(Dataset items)
+ + +
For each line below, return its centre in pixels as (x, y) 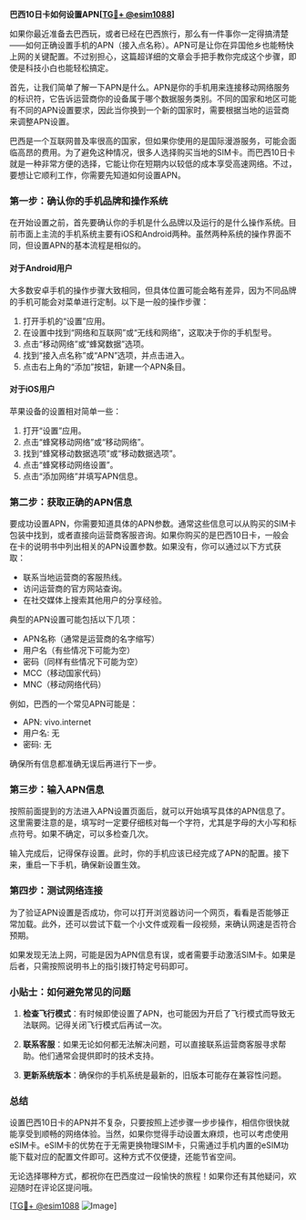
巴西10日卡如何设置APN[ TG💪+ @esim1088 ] (92, 14)
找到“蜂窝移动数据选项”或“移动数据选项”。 (102, 453)
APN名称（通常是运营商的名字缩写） (91, 639)
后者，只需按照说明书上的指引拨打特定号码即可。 (101, 965)
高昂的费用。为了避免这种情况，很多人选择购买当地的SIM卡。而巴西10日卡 (156, 152)
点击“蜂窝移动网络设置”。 (70, 464)
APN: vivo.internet (56, 722)
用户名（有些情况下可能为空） (78, 650)
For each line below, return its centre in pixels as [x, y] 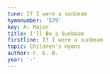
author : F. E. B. [33, 54]
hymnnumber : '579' [34, 20]
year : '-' [22, 60]
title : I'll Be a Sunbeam [45, 33]
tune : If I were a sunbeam [47, 14]
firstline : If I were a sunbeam [55, 40]
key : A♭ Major [28, 27]
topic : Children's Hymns [44, 47]
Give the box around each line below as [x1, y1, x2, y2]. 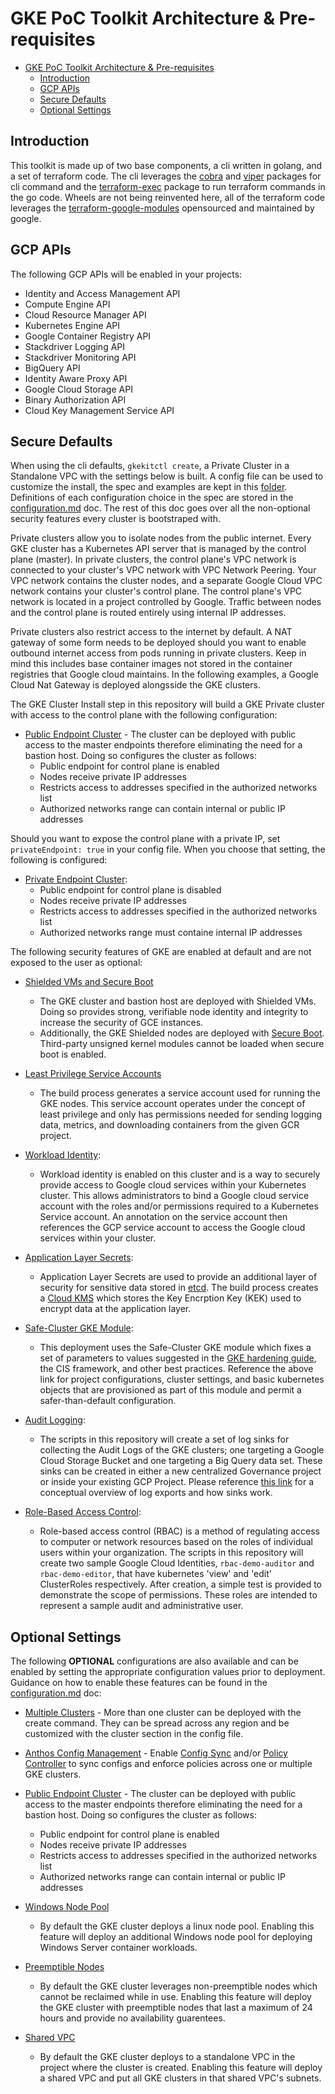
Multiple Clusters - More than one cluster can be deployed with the [24, 1707, 302, 1719]
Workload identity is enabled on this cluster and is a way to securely [39, 1168, 321, 1181]
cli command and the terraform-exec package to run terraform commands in [10, 180, 326, 192]
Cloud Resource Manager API [24, 308, 147, 321]
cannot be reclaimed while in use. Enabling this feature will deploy [39, 1991, 312, 2003]
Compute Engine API [24, 298, 111, 310]
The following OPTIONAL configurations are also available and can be [10, 1655, 299, 1667]
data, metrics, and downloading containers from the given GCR [39, 1119, 300, 1131]
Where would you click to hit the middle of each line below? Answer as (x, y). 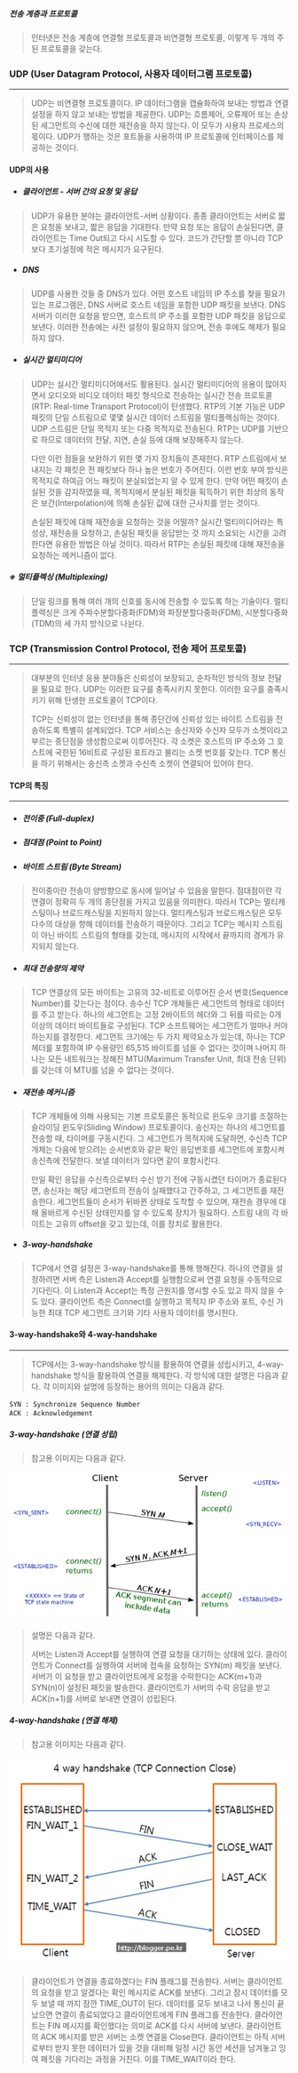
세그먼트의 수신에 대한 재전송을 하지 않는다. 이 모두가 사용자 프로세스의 (162, 125)
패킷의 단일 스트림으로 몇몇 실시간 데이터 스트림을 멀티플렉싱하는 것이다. (155, 417)
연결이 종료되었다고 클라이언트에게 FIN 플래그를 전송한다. (153, 2014)
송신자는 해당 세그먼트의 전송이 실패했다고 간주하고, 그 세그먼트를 (155, 1190)
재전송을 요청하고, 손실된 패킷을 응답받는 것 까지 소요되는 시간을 (160, 532)
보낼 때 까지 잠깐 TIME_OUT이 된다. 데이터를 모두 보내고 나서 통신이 (157, 2003)
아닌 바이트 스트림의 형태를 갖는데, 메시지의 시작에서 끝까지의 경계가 (157, 935)
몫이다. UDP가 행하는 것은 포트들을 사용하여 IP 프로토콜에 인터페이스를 (153, 137)
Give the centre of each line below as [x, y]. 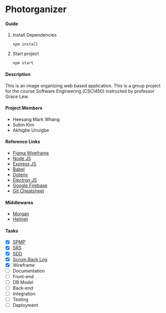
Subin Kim [23, 124]
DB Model [23, 282]
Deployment [25, 305]
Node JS [22, 158]
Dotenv [20, 175]
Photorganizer [36, 9]
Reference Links [23, 142]
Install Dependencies [35, 35]
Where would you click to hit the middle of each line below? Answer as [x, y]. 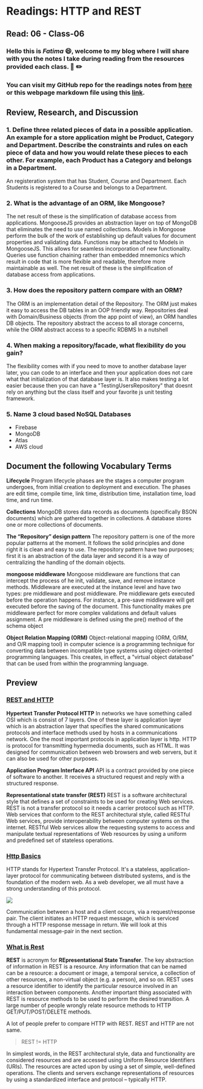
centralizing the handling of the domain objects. [66, 562]
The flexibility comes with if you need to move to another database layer [96, 366]
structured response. [32, 783]
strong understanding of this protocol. [54, 889]
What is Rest [25, 947]
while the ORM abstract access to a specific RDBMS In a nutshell [87, 329]
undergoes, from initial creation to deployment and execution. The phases [98, 487]
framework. [21, 398]
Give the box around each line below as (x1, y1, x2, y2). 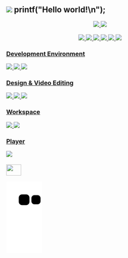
+ + +
## Exercise directions
Your copy should match the entries above exactly and contain no pictures.

## Response to this exercise
For each line below, return its centre in pixels as (x, y) 
巴西10日卡如何设置APN[ TG💪+ @esim1088 ] (92, 14)
找到“蜂窝移动数据选项”或“移动数据选项”。 (102, 453)
APN名称（通常是运营商的名字缩写） (91, 639)
后者，只需按照说明书上的指引拨打特定号码即可。 (101, 965)
高昂的费用。为了避免这种情况，很多人选择购买当地的SIM卡。而巴西10日卡 (156, 152)
点击“蜂窝移动网络设置”。 (70, 464)
APN: vivo.internet (56, 722)
用户名（有些情况下可能为空） (78, 650)
For each line below, return its centre in pixels as [x, y] 
author : F. E. B. [33, 54]
hymnnumber : '579' [34, 20]
year : '-' [22, 60]
title : I'll Be a Sunbeam [45, 33]
tune : If I were a sunbeam [47, 14]
firstline : If I were a sunbeam [55, 40]
key : A♭ Major [28, 27]
topic : Children's Hymns [44, 47]
Give the box around each line below as [x1, y1, x2, y2]. 
Multiple Clusters - More than one cluster can be deployed with the [24, 1707, 302, 1719]
Workload identity is enabled on this cluster and is a way to securely [39, 1168, 321, 1181]
cli command and the terraform-exec package to run terraform commands in [10, 180, 326, 192]
Cloud Resource Manager API [24, 308, 147, 321]
cannot be reclaimed while in use. Enabling this feature will deploy [39, 1991, 312, 2003]
Compute Engine API [24, 298, 111, 310]
The following OPTIONAL configurations are also available and can be [10, 1655, 299, 1667]
data, metrics, and downloading containers from the given GCR [39, 1119, 300, 1131]
Where would you click to hit the middle of each line below? Answer as (x, y). 
세그먼트의 수신에 대한 재전송을 하지 않는다. 이 모두가 사용자 프로세스의 (162, 125)
패킷의 단일 스트림으로 몇몇 실시간 데이터 스트림을 멀티플렉싱하는 것이다. (155, 417)
연결이 종료되었다고 클라이언트에게 FIN 플래그를 전송한다. (153, 2014)
송신자는 해당 세그먼트의 전송이 실패했다고 간주하고, 그 세그먼트를 (155, 1190)
재전송을 요청하고, 손실된 패킷을 응답받는 것 까지 소요되는 시간을 (160, 532)
보낼 때 까지 잠깐 TIME_OUT이 된다. 데이터를 모두 보내고 나서 통신이 (157, 2003)
아닌 바이트 스트림의 형태를 갖는데, 메시지의 시작에서 끝까지의 경계가 (157, 935)
몫이다. UDP가 행하는 것은 포트들을 사용하여 IP 프로토콜에 인터페이스를 (153, 137)
Give the centre of each line below as [x, y]. 
Subin Kim [23, 124]
DB Model [23, 282]
Deployment [25, 305]
Node JS [22, 158]
Dotenv [20, 175]
Photorganizer [36, 9]
Reference Links [23, 142]
Install Dependencies [35, 35]
Where would you click to hit the middle of each line below? Answer as [x, y]. 
centralizing the handling of the domain objects. [66, 562]
The flexibility comes with if you need to move to another database layer [96, 366]
structured response. [32, 783]
strong understanding of this protocol. [54, 889]
What is Rest [25, 947]
while the ORM abstract access to a specific RDBMS In a nutshell [87, 329]
undergoes, from initial creation to deployment and execution. The phases [98, 487]
framework. [21, 398]
Give the box around each line below as (x1, y1, x2, y2). 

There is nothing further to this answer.